[WHAT IS REQUIRED]: Search the data for the string "tools" and copy each line in which it appears.

[DATA TO PROCESS]:
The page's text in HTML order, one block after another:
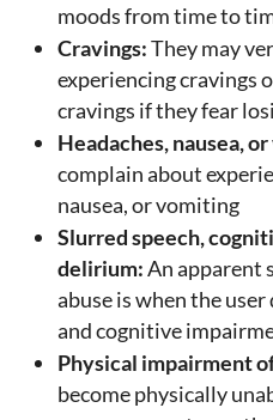
moods from time to
Cravings:They may
experiencing cravings
cravings if they fear
Headaches, nausea,
complain about
nausea, or vomiting
Slurred speech,
delirium:An apparent
abuse is when the
and cognitive
Physical impairment
become physically
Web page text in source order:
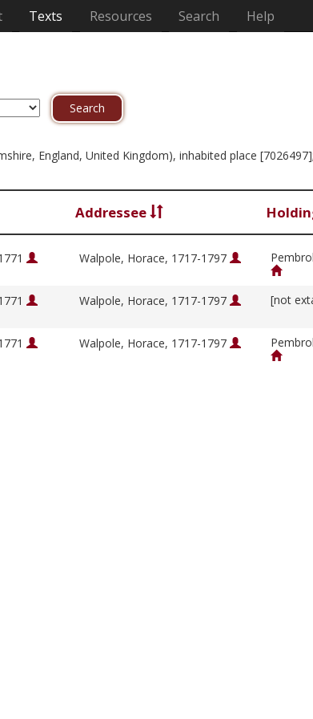
Texts Resources Search Help
England, United Kingdom), inhabited place
Addressee
Walpole, Horace, 1717-1797
Walpole, Horace, 1717-1797 [not
Walpole, Horace, 1717-1797
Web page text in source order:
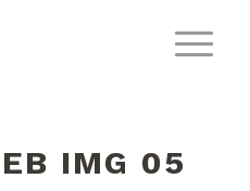
IMG 05
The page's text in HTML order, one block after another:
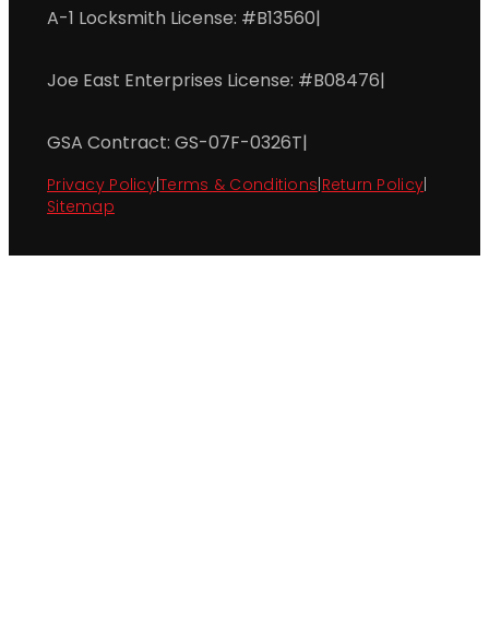
A-1 Locksmith License: #B13560|
Joe East Enterprises License: #B08476|
GSA Contract: GS-07F-0326T|
Privacy Policy|Terms & Conditions Return Policy
Sitemap
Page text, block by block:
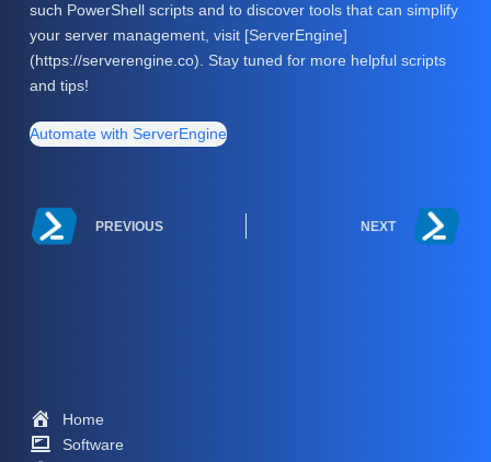
such PowerShell scripts and to discover tools that can simplify
your server management, visit [ServerEngine]
(https://serverengine.co). Stay tuned for more helpful scripts
and tips!
Automate with ServerEngine
PREVIOUS NEXT
Home
Software
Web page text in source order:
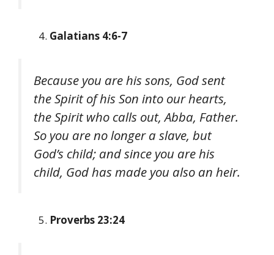
Galatians 4:6-7
Because you are his sons, God sent
the Spirit of his Son into our hearts,
the Spirit who calls out, Abba, Father.
So you are no longer a slave, but
God’s child; and since you are his
child, God has made you also an heir.
Proverbs 23:24
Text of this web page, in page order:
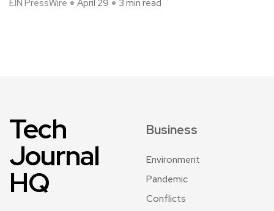
EIN PressWire
April 29 3 min read
Tech
Journal
HQ
Business
Environment
Pandemic
Conflicts
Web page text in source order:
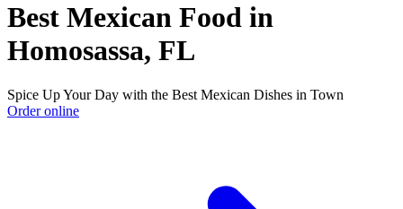
Best Mexican Food in
Homosassa, FL
Spice Up Your Day with the Best Mexican Dishes in Town
Order online
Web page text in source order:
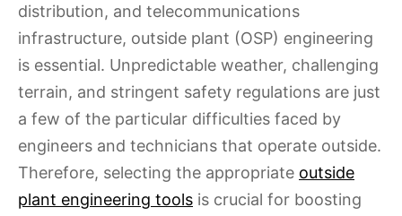
distribution, and telecommunications
infrastructure, outside plant (OSP) engineering
is essential. Unpredictable weather, challenging
terrain, and stringent safety regulations are just
a few of the particular difficulties faced by
engineers and technicians that operate outside.
Therefore, selecting the appropriate outside
plant engineering tools is crucial for boosting
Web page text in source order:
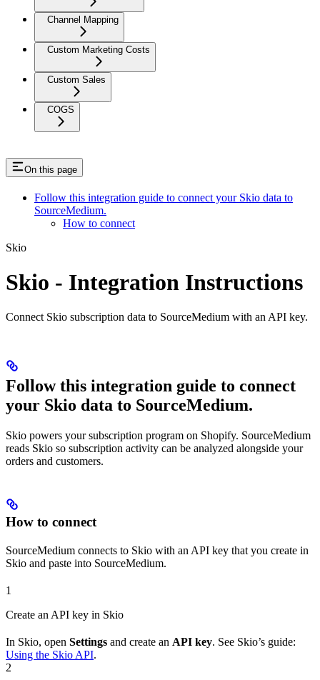
Channel Mapping
Custom Marketing Costs
Custom Sales
COGS
On this page
Follow this integration guide to connect your Skio data to
SourceMedium.
How to connect
Skio
Skio - Integration Instructions
Connect Skio subscription data to SourceMedium with an API key.
Follow this integration guide to connect
your Skio data to SourceMedium.
Skio powers your subscription program on Shopify. SourceMedium
reads Skio so subscription activity can be analyzed alongside your
orders and customers.
How to connect
SourceMedium connects to Skio with an API key that you create in
Skio and paste into SourceMedium.
1
Create an API key in Skio
In Skio, open Settings and create an API key. See Skio’s guide:
Using the Skio API.
2
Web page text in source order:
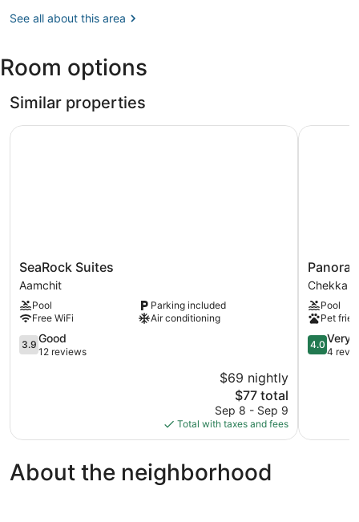
(BEY-
Intl.)
See all about this area
Room options
Similar properties
SeaRock
Suites
Aamchit
SeaRock Suites
Aamchit
Pool
Parking included
Free WiFi
Air conditioning
3.9
out
3.9 Good
12 reviews
$69 nightly
The
price
is
$77
$77 total
Sep 8 - Sep 9
Total with taxes and fees
SeaRock Suites
Panorama
Lodge
2
Chekka
Chekka
Pool
Pet
4.0
out
reviews
4.0 Very
4
About the neighborhood

[COMPLETED TASK]:
such PowerShell scripts and to discover tools that can simplify
plant engineering tools is crucial for boosting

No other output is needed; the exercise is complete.